Parce que depuis quatre ans, ils sont convaincus qu’ils ne risquent rien. Parce que nous sommes différents, ils peuvent continuer à se battre jusqu’au dernier Ukrainien, transformer le sang des Ukrainiens en dollars et en euros sur leurs comptes bancaires, tout en sachant qu’ils ne risquent rien.

Donc, c’est une chose de faire des menaces, mais c’en est une autre de passer à l’action.

Si les gazoducs Nord Stream ont explosé, cela signifie que leur pipeline doit être mis hors service. Si « on ne sait qui » – prétendument les forces armées ukrainiennes – a frappé notre ville de Belgorod avec des missiles américains, cela signifie que « on ne sait qui » doit frapper une installation américaine. Et dans ce cas, le désir de négocier apparaît immédiatement.

Je vous rappelle : lorsque le président américain Kennedy a décidé de jouer à ce jeu avec nous et a déployé en Turquie et en Italie des missiles à moyenne portée équipés d’ogives nucléaires, c’est-à-dire qu’il a pointé un pistolet nucléaire sur la tempe de l’Union soviétique, qu’a fait Khrouchtchev ?

« SP » : Il a répondu de manière symétrique, en transférant des missiles nucléaires soviétiques à Cuba…

— Exactement.
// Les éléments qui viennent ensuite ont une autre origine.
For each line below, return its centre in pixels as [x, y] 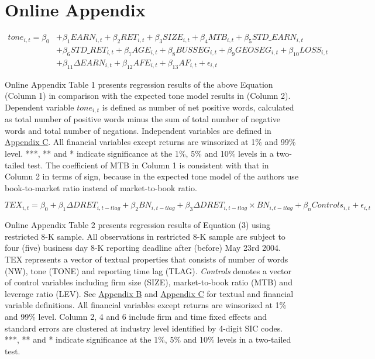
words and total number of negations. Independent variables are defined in [138, 130]
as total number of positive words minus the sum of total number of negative [143, 119]
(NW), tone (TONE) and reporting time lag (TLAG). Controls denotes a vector [148, 270]
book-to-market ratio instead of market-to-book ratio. [101, 187]
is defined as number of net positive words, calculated [198, 107]
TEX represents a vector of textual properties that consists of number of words [147, 259]
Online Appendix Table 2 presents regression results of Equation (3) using [137, 225]
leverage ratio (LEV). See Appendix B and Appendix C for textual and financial [149, 293]
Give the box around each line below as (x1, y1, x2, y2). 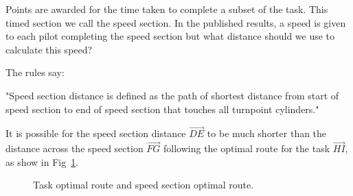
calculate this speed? (5, 42, 93, 56)
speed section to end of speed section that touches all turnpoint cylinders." (5, 101, 319, 116)
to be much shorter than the (207, 126, 327, 140)
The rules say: (5, 65, 65, 79)
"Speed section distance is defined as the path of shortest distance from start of (5, 88, 339, 102)
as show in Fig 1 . (5, 154, 79, 169)
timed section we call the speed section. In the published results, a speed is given (5, 15, 346, 29)
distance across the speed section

Et les Américains ont immédiatement eu envie de négocier. Et nous avons négocié. D’ailleurs, la doctrine Monroe, que Trump tente actuellement de ressusciter, a été reléguée aux oubliettes de l’histoire précisément à la suite de la réponse de Khrouchtchev.

Je ne dis pas qu’il est possible aujourd’hui d’effrayer les Américains en déployant des missiles à Cuba. Chaque époque a ses propres règles.
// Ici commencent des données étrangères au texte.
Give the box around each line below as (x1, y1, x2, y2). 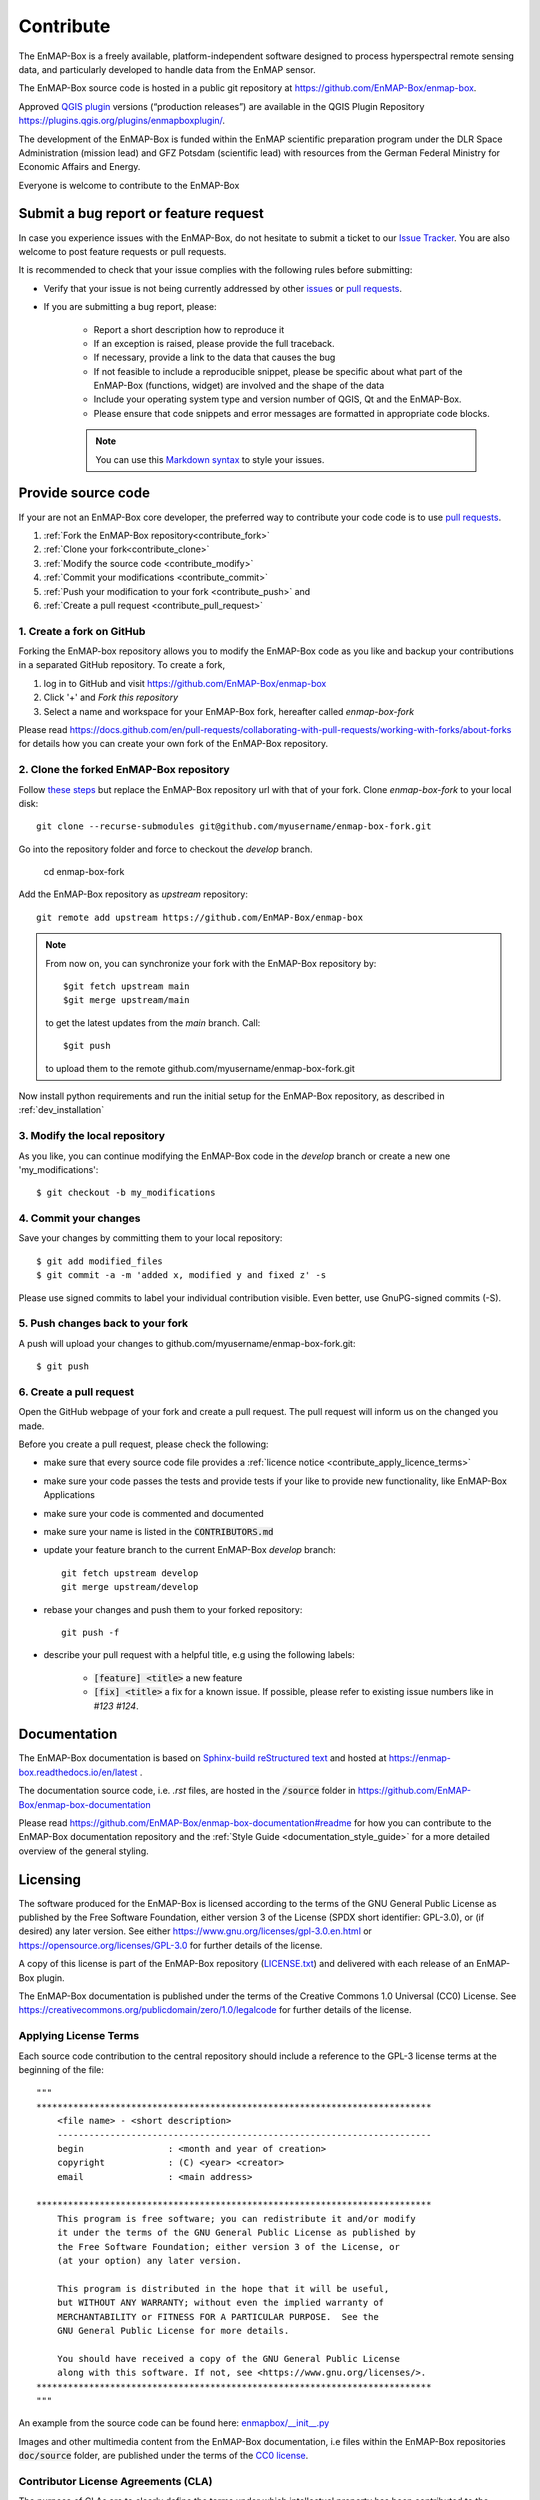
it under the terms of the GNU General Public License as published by (56, 2227, 416, 2239)
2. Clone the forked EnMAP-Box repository (18, 763, 230, 777)
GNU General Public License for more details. (56, 2325, 290, 2336)
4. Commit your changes (18, 1211, 141, 1225)
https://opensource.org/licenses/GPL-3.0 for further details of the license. (18, 1939, 323, 1951)
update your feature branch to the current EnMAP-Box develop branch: (43, 1544, 337, 1556)
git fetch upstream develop (61, 1567, 199, 1579)
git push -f (61, 1626, 120, 1638)

Les découvrir, c’est tout l’art et la responsabilité des politiciens. Mais le principe reste le même : les États-Unis ne sont prêts à négocier et à accepter des compromis mutuellement avantageux que lorsqu’ils sentent la force de leur adversaire et le danger qu’il représente pour eux.

Dès que nous les avons mis dans cette position à l’époque, en 1962, des négociations ont immédiatement été engagées sur la réduction des armes nucléaires, les systèmes de défense antimissile, etc.

Dès que nous avons cessé d’être dangereux pour eux, il est soudainement apparu qu’il était tout à fait possible de discuter sérieusement de la question de savoir s’il fallait fournir des missiles Tomahawk à Zelensky pour qu’il puisse frapper le Kremlin.

Je le répète : les menaces vaines, comme l’ont montré les quatre années de la guerre en Ukraine, ne mènent jamais à rien. Il faut répondre à chacune de leurs actions de manière à ce qu’ils comprennent qu’il vaut mieux pour eux ne pas aller plus loin.